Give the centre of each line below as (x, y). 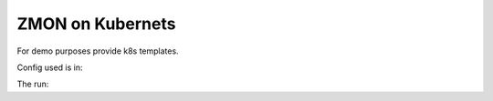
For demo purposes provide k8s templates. (98, 51)
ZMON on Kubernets (96, 24)
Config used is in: (50, 67)
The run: (33, 84)
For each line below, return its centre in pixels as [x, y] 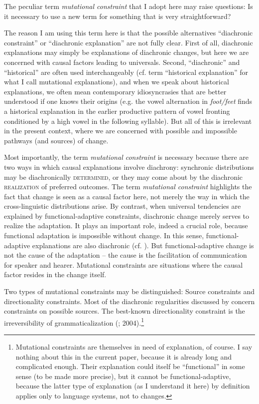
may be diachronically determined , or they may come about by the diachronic [124, 177]
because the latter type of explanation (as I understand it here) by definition [133, 386]
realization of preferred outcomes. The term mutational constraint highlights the [128, 187]
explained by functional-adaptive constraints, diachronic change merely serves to [127, 215]
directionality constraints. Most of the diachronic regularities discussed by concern [129, 301]
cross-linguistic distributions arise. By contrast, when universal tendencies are [123, 206]
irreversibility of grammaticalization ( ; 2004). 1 [74, 322]
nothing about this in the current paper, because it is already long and [124, 356]
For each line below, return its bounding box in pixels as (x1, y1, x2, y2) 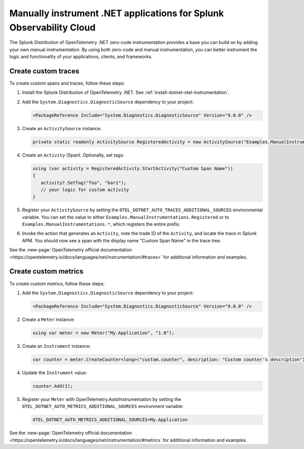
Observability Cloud (9, 22, 96, 33)
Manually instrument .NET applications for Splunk (9, 8, 224, 19)
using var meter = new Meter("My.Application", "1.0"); (32, 330, 175, 335)
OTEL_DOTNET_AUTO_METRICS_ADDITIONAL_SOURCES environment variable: (22, 403, 184, 409)
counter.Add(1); (32, 383, 73, 389)
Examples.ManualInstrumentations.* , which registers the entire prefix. (22, 221, 181, 228)
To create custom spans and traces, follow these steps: (9, 80, 125, 86)
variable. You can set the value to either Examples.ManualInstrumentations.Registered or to (22, 214, 230, 220)
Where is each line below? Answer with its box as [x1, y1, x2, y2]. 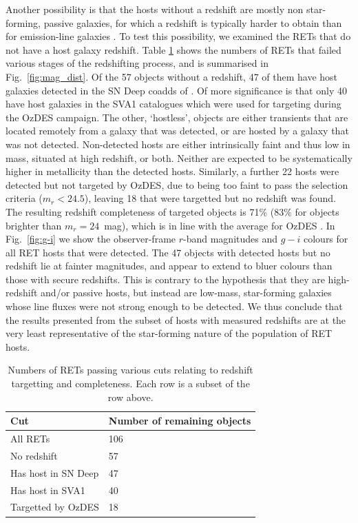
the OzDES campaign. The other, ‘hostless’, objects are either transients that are [6, 110, 348, 124]
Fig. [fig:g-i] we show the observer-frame [6, 232, 176, 246]
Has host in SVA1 [10, 482, 85, 497]
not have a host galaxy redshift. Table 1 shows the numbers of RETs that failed [6, 42, 341, 57]
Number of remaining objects [108, 413, 251, 428]
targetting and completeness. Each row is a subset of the [11, 376, 250, 391]
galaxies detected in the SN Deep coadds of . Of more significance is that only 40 [6, 83, 347, 97]
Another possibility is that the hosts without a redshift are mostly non [6, 2, 304, 16]
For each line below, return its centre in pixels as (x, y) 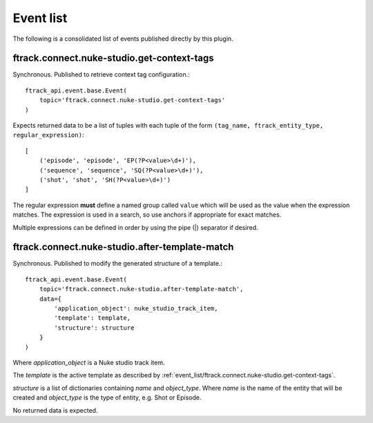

------------------------------------

_TASK PROMPT_: Copy every single line of the material above that holds "either".

_OUTPUT OF THE TASK_:
variable. You can set the value to either Examples.ManualInstrumentations.Registered or to (22, 214, 230, 220)
the OzDES campaign. The other, ‘hostless’, objects are either transients that are [6, 110, 348, 124]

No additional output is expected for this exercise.